Extracted Faces for CUAVE and other AV Datasets

CUAVE Group Set

Extracted and aligned faces, along with audio features for all "group" sequences in the CUAVE database in MATLAB format can be downloaded:
cuave-group-aligned.zip 611MB.

Note that is a large ZIP file containing indivudal MATLAB .mat files for each sequence.
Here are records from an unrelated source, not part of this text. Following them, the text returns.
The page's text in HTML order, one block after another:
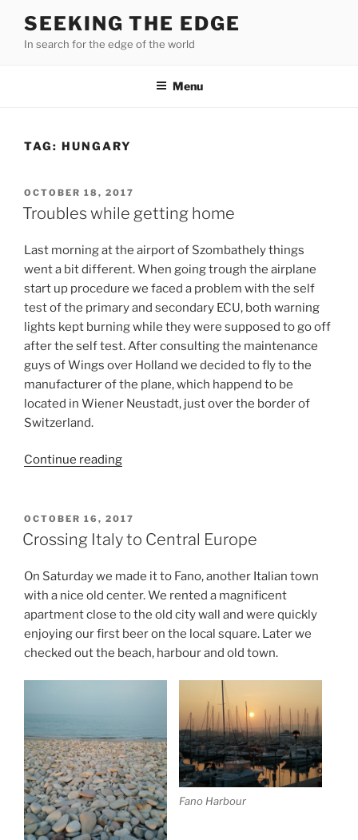
content
SEEKING THE EDGE
In search for the edge of the world
Menu
TAG: HUNGARY
POSTED
ON
OCTOBER 18, 2017
Troubles while getting home
Last morning at the airport of Szombathely things
went a bit different. When going trough the airplane
start up procedure we faced a problem with the self
test of the primary and secondary ECU, both warning
lights kept burning while they were supposed to go off
after the self test. After consulting the maintenance
guys of Wings over Holland we decided to fly to the
manufacturer of the plane, which happend to be
located in Wiener Neustadt, just over the border of
Switzerland.
Continue reading“Troubles
home”
POSTED
ON
OCTOBER 16, 2017
Crossing Italy to Central Europe
On Saturday we made it to Fano, another Italian town
with a nice old center. We rented a magnificent
apartment close to the old city wall and were quickly
enjoying our first beer on the local square. Later we
checked out the beach, harbour and old town.
Fano Harbour
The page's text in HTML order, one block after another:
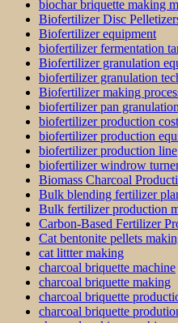
biochar briquette making
Biofertilizer Disc
Biofertilizer equipment
biofertilizer fermentation
Biofertilizer granulation
biofertilizer granulation
Biofertilizer making
biofertilizer pan
biofertilizer production cost
biofertilizer production
biofertilizer production line
biofertilizer windrow
Biomass Charcoal
Bulk blending fertilizer
Bulk fertilizer production
Carbon-Based Fertilizer
Cat bentonite pellets
cat littter making
charcoal briquette machine
charcoal briquette making
charcoal briquette
charcoal briquette
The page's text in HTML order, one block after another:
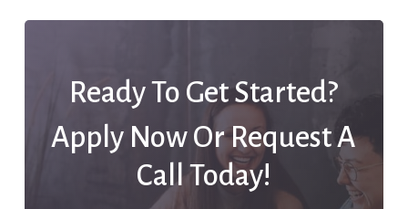
Ready To Get Started?
Apply Now Or Request A
Call Today!
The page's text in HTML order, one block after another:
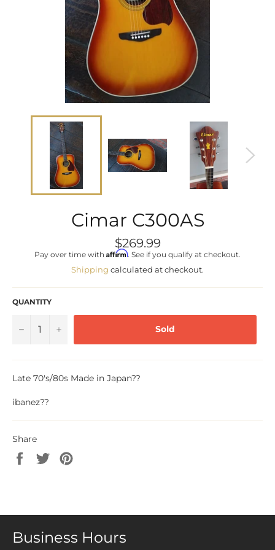
Cimar C300AS
Regular
price
$269.99
Pay over time with Affirm. See if you qualify at checkout.
Shipping calculated at checkout.
QUANTITY
− + Sold
Late 70's/80s Made in Japan??
ibanez??
Share
Share
on
Tweet
on
Business Hours
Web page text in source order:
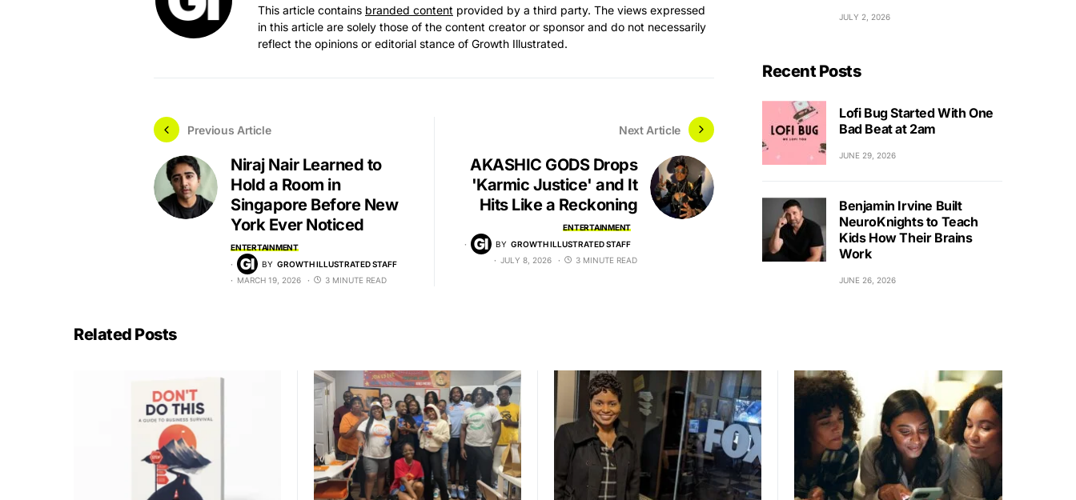
This article contains branded content provided by a third party. The views expressed
in this article are solely those of the content creator or sponsor and do not necessarily
reflect the opinions or editorial stance of Growth Illustrated.
Previous Article
Niraj Nair Learned to
Hold a Room in
Singapore Before New
York Ever Noticed
ENTERTAINMENT
BY GROWTH ILLUSTRATED STAFF
MARCH 19, 2026
3 MINUTE READ
Next Article
AKASHIC GODS Drops
'Karmic Justice' and It
Hits Like a Reckoning
ENTERTAINMENT
BY GROWTH ILLUSTRATED STAFF
JULY 8, 2026
3 MINUTE READ
JULY 2, 2026
Recent Posts
Lofi Bug Started With One
Bad Beat at 2am
JUNE 29, 2026
Benjamin Irvine Built
NeuroKnights to Teach
Kids How Their Brains
Work
JUNE 26, 2026
Related Posts
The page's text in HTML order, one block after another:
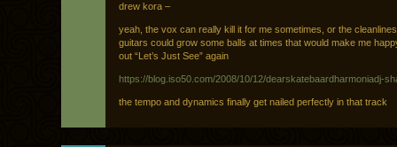
drew kora –
yeah, the vox can really kill it for me sometimes, or the
guitars could grow some balls at times that would make me
out “Let’s Just See” again
https://blog.iso50.com/2008/10/12/dearskatebaardharmoniadj-
the tempo and dynamics finally get nailed perfectly in that track
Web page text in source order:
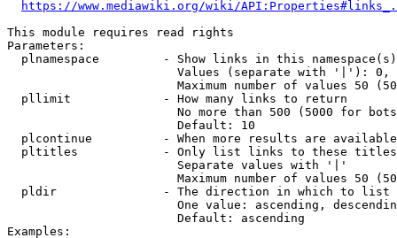
https://www.mediawiki.org/wiki/
This module requires read rights
Parameters:
plnamespace         - Show links in this
Values (separate with '|'):
Maximum number of values 50
  pllimit             - How many links to return
No more than 500 (5000 for
                        Default: 10
plcontinue          - When more results are
pltitles            - Only list links to these
                        Separate values with '|'
Maximum number of values 50
  pldir               - The direction in which to list
One value: ascending,
                        Default: ascending
Examples:
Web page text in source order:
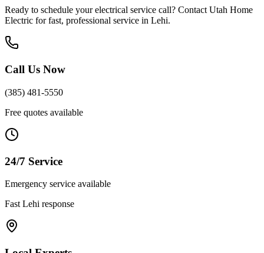
Ready to schedule yourelectrical service call? Contact Utah Home
Electric for fast, professional service in Lehi.
Call Us Now
(385) 481-5550
Free quotes available
24/7 Service
Emergency service available
Fast Lehi response
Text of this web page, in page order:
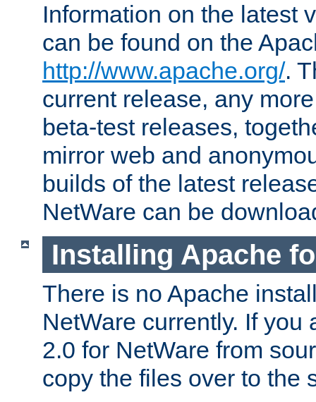
Information on the latest
can be found on the
http://www.apache.org/.
current release, any
beta-test releases,
mirror web and
builds of the latest
NetWare can be
Installing Apache
There is no Apache
NetWare currently. If you
2.0 for NetWare from
copy the files over to the
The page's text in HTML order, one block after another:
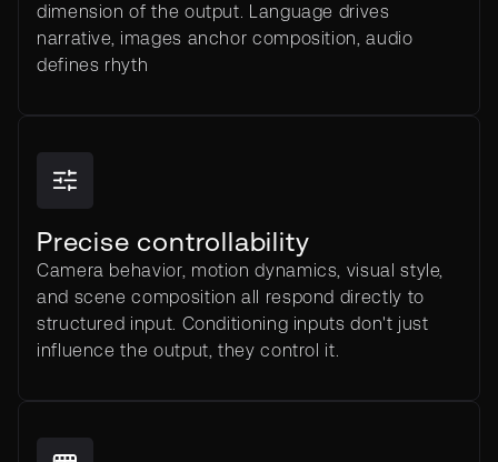
dimension of the output. Language drives
narrative, images anchor composition, audio
defines rhyth
Precise controllability
Camera behavior, motion dynamics, visual style,
and scene composition all respond directly to
structured input. Conditioning inputs don't just
influence the output, they control it.
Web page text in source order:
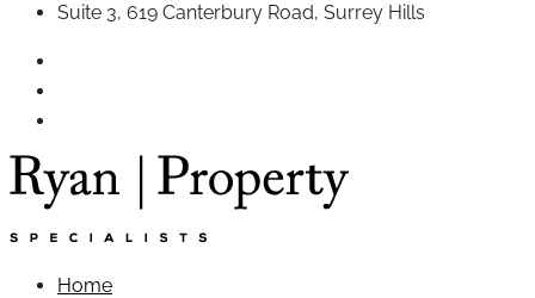
Suite 3, 619 Canterbury Road, Surrey Hills
Home
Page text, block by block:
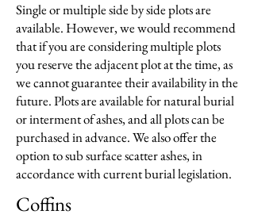
Single or multiple side by side plots are
available. However, we would recommend
that if you are considering multiple plots
you reserve the adjacent plot at the time, as
we cannot guarantee their availability in the
future. Plots are available for natural burial
or interment of ashes, and all plots can be
purchased in advance. We also offer the
option to sub surface scatter ashes, in
accordance with current burial legislation.
Coffins
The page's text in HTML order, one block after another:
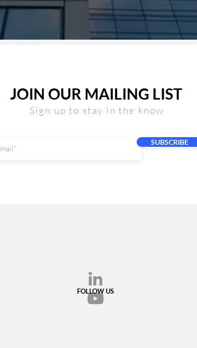
JOIN OUR MAILING LIST
Sign up to stay in the know
SUBSCRIBE
FOLLOW US
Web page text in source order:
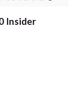
Insider
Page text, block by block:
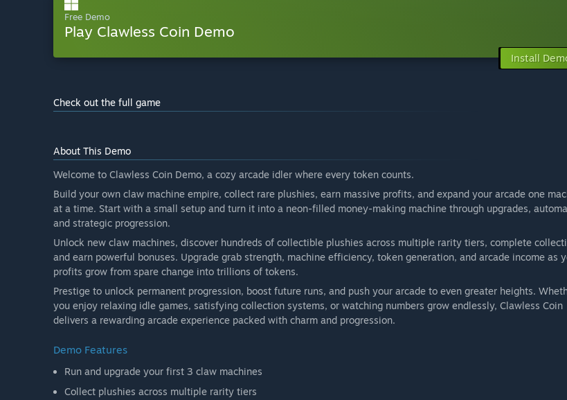
Free Demo
Play Clawless Coin Demo
Install
Check out the full game
About This Demo
Welcome to Clawless Coin Demo, a cozy arcade idler where every token counts.
Build your own claw machine empire, collect rare plushies, earn massive profits, and expand your arcade one
at a time. Start with a small setup and turn it into a neon-filled money-making machine through upgrades,
and strategic progression.
Unlock new claw machines, discover hundreds of collectible plushies across multiple rarity tiers, complete
and earn powerful bonuses. Upgrade grab strength, machine efficiency, token generation, and arcade income as
profits grow from spare change into trillions of tokens.
Prestige to unlock permanent progression, boost future runs, and push your arcade to even greater heights.
you enjoy relaxing idle games, satisfying collection systems, or watching numbers grow endlessly, Clawless Coin
delivers a rewarding arcade experience packed with charm and progression.
Demo Features
Run and upgrade your first 3 claw machines
Collect plushies across multiple rarity tiers
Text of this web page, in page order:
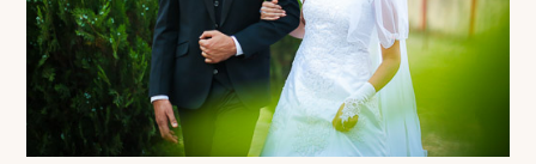
Photography Pre Wedding Photography Wedding
Photography
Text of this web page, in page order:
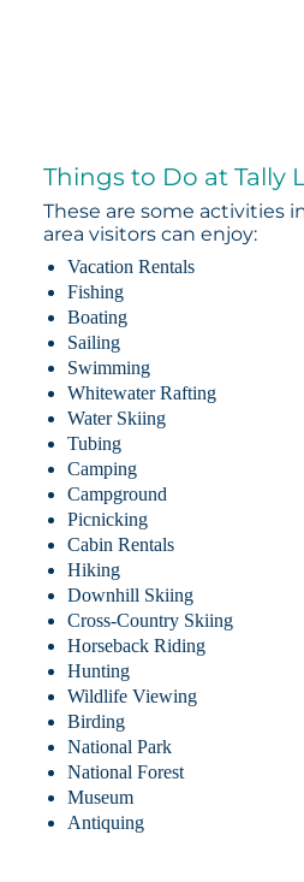
Things to Do at Tally
These are some activities
area visitors can enjoy:
Vacation Rentals
Fishing
Boating
Sailing
Swimming
Whitewater Rafting
Water Skiing
Tubing
Camping
Campground
Picnicking
Cabin Rentals
Hiking
Downhill Skiing
Cross-Country Skiing
Horseback Riding
Hunting
Wildlife Viewing
Birding
National Park
National Forest
Museum
Antiquing
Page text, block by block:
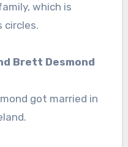
which is
circles.
Brett Desmond
got married in
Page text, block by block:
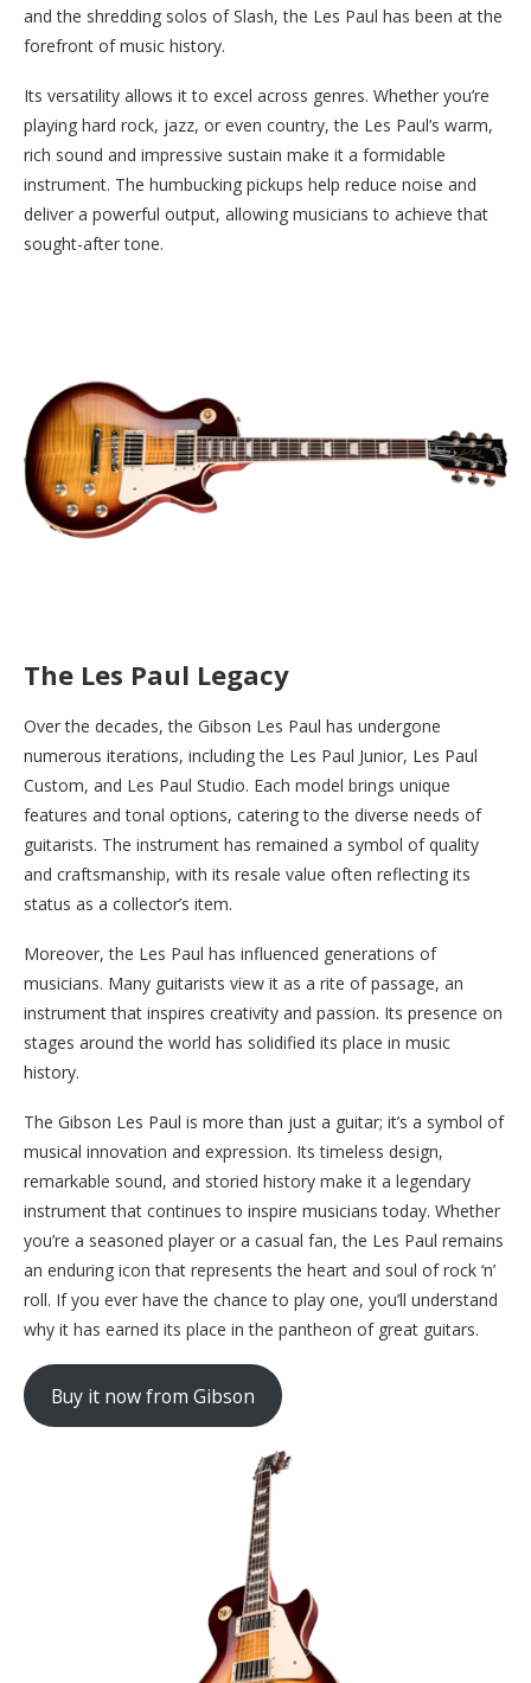
and the shredding solos of Slash, the Les Paul has been at the
forefront of music history.
Its versatility allows it to excel across genres. Whether you’re
playing hard rock, jazz, or even country, the Les Paul’s warm,
rich sound and impressive sustain make it a formidable
instrument. The humbucking pickups help reduce noise and
deliver a powerful output, allowing musicians to achieve that
sought-after tone.
The Les Paul Legacy
Over the decades, the Gibson Les Paul has undergone
numerous iterations, including the Les Paul Junior, Les Paul
Custom, and Les Paul Studio. Each model brings unique
features and tonal options, catering to the diverse needs of
guitarists. The instrument has remained a symbol of quality
and craftsmanship, with its resale value often reflecting its
status as a collector’s item.
Moreover, the Les Paul has influenced generations of
musicians. Many guitarists view it as a rite of passage, an
instrument that inspires creativity and passion. Its presence on
stages around the world has solidified its place in music
history.
The Gibson Les Paul is more than just a guitar; it’s a symbol of
musical innovation and expression. Its timeless design,
remarkable sound, and storied history make it a legendary
instrument that continues to inspire musicians today. Whether
you’re a seasoned player or a casual fan, the Les Paul remains
an enduring icon that represents the heart and soul of rock ‘n’
roll. If you ever have the chance to play one, you’ll understand
why it has earned its place in the pantheon of great guitars.
Buy it now from Gibson
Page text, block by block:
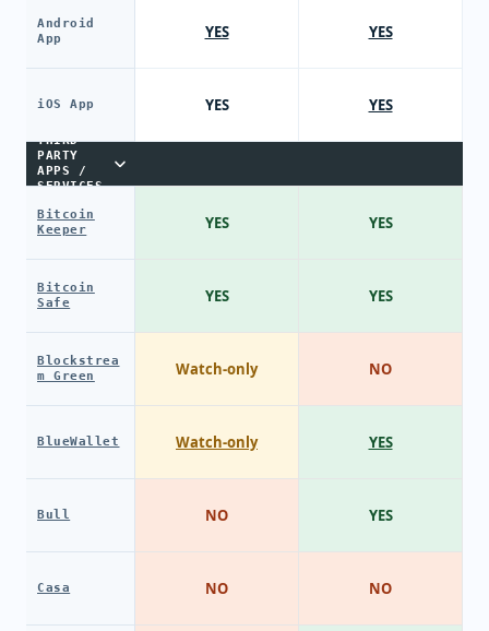
Android
App
iOS App
THIRD-
PARTY
APPS /
SERVICES
Bitcoin
Keeper
Bitcoin
Safe
Blockstrea
m Green
BlueWallet
Bull
Casa
YES
YES
YES
YES
Watch-only
Watch-only
NO
NO
YES
YES
YES
YES
NO
YES
YES
NO
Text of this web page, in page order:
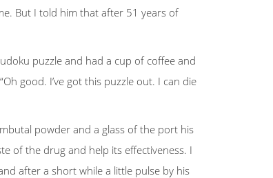
But I told him that after 51 years of
puzzle and had a cup of coffee and
good. I’ve got this puzzle out. I can die
powder and a glass of the port his
of the drug and help its effectiveness. I
after a short while a little pulse by his
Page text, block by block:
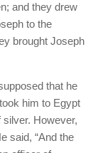
and they drew
to the
brought Joseph
that he
him to Egypt
However,
said, “And the
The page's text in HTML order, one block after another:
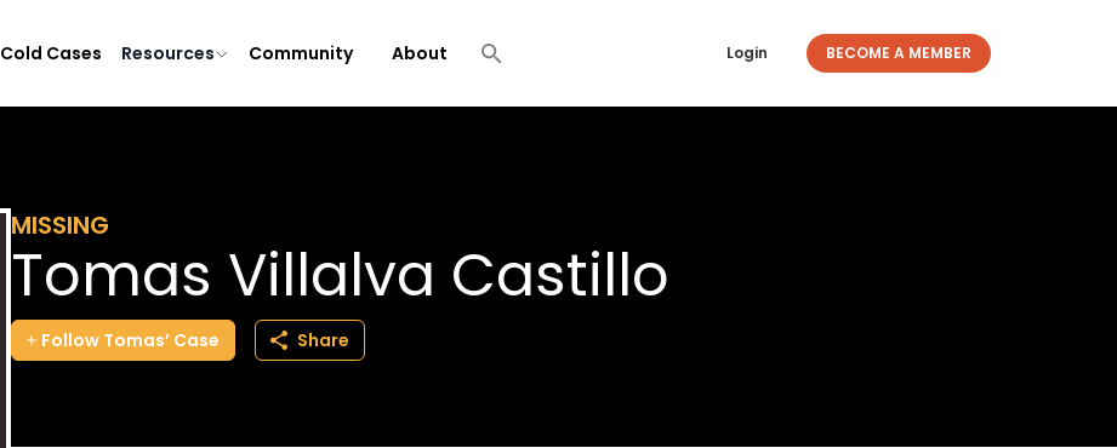
Cold Cases Resources Community About Login BECOME A MEMBER
MISSING
Tomas Villalva Castillo
Follow Tomas’ Case Share
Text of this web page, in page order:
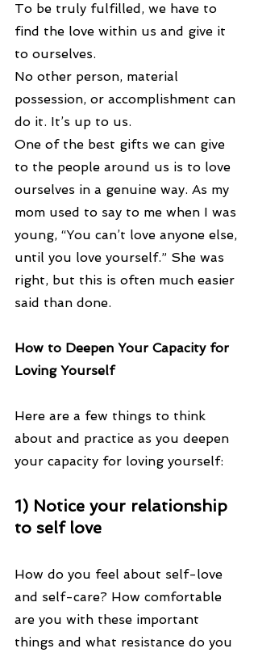
To be truly fulfilled, we have to
find the love within us and give it
to ourselves.
No other person, material
possession, or accomplishment can
do it. It’s up to us.
One of the best gifts we can give
to the people around us is to love
ourselves in a genuine way. As my
mom used to say to me when I was
young, “You can’t love anyone else,
until you love yourself.” She was
right, but this is often much easier
said than done.
How to Deepen Your Capacity for
Loving Yourself
Here are a few things to think
about and practice as you deepen
your capacity for loving yourself:
1) Notice your relationship
to self love
How do you feel about self-love
and self-care? How comfortable
are you with these important
things and what resistance do you
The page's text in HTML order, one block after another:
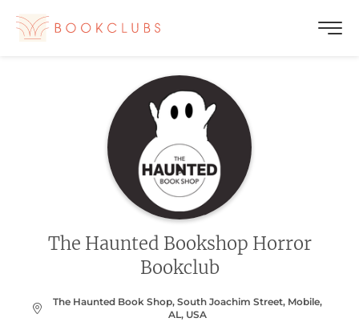
The Haunted Bookshop Horror
Bookclub
The Haunted Book Shop, South Joachim Street, Mobile,
AL, USA
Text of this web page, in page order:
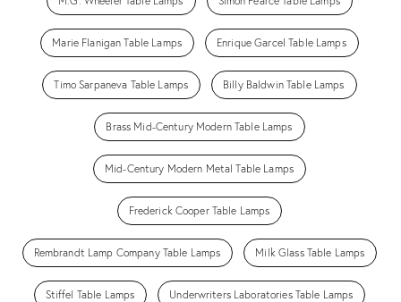
Marie Flanigan Table Lamps Enrique Garcel Table Lamps
Timo Sarpaneva Table Lamps Billy Baldwin Table Lamps
Brass Mid-Century Modern Table Lamps
Mid-Century Modern Metal Table Lamps
Frederick Cooper Table Lamps
Rembrandt Lamp Company Table Lamps Milk Glass Table Lamps
Stiffel Table Lamps Underwriters Laboratories Table Lamps
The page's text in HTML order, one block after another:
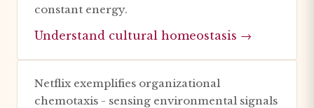
constant energy.
Understand cultural homeostasis →
Netflix exemplifies organizational
chemotaxis - sensing environmental signals
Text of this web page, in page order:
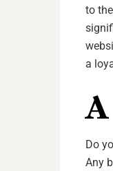
to
a
Do
Any
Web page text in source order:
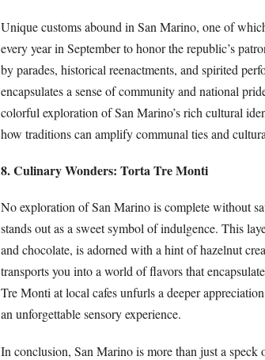
Unique customs abound in San Marino, one of
every year in September to honor the republic’s
by parades, historical reenactments, and spirited
encapsulates a sense of community and national
colorful exploration of San Marino’s rich cultural
how traditions can amplify communal ties and
8. Culinary Wonders: Torta Tre Monti
No exploration of San Marino is complete without
stands out as a sweet symbol of indulgence. This
and chocolate, is adorned with a hint of hazelnut
transports you into a world of flavors that
Tre Monti at local cafes unfurls a deeper
an unforgettable sensory experience.
In conclusion, San Marino is more than just a speck
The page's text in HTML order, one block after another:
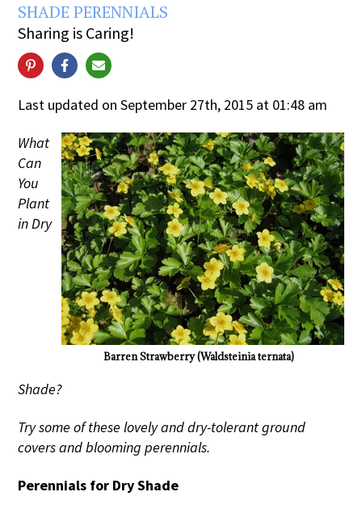
SHADE PERENNIALS
Sharing is Caring!
Last updated on September 27th, 2015 at 01:48 am
Barren Strawberry (Waldsteinia ternata)
What
Can
You
Plant
in Dry
Shade?
Try some of these lovely and dry-tolerant ground
covers and blooming perennials.
Perennials for Dry Shade
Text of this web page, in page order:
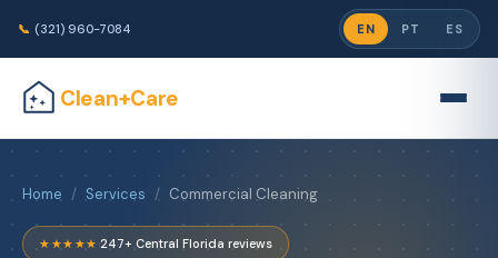
📞 (321) 960-7084 EN PT ES
Clean+Care
Home / Services / Commercial Cleaning
★★★★★ ·247+ Central Florida reviews

Once unziped you should have a the following files:

>> ls
g01_aligned.mat g05_aligned.mat g09_aligned.mat g13_aligned.mat g17_aligned.mat g21_aligned.mat
g02_aligned.mat g06_aligned.mat g10_aligned.mat g14_aligned.mat g18_aligned.mat g22_aligned.mat
g03_aligned.mat g07_aligned.mat g11_aligned.mat g15_aligned.mat g19_aligned.mat
g04_aligned.mat g08_aligned.mat g12_aligned.mat g16_aligned.mat g20_aligned.mat

You can read an individual sequnce in matlab simply by doing a :

>> load('g01_aligned.mat');

It contains a 2 element cell array containing grayscale video frames, one 75x50xnFrames matrix for each person:

>> video
video =
[75x50x957 double] [75x50x957 double]

It also has frame indexed raw audio and mfccs in variables "audioIndexed", and "mfccs". Ground truth labeling from [Besson 06] is in the variable "labels." (Note: I recently added new labels for the period when both people are speaking). There may be some other random extra varaibles with some optical flow statistics I was playing around with at one point.

For any questions please contact siracusa at csail.mit.edu.

Dataset 2

Similarly the audio and video for a second dataset can be downloaded:
dataset2.mat 41MB (right click and save/download link).
In this dataset when an individual is speaking the other person looks at them.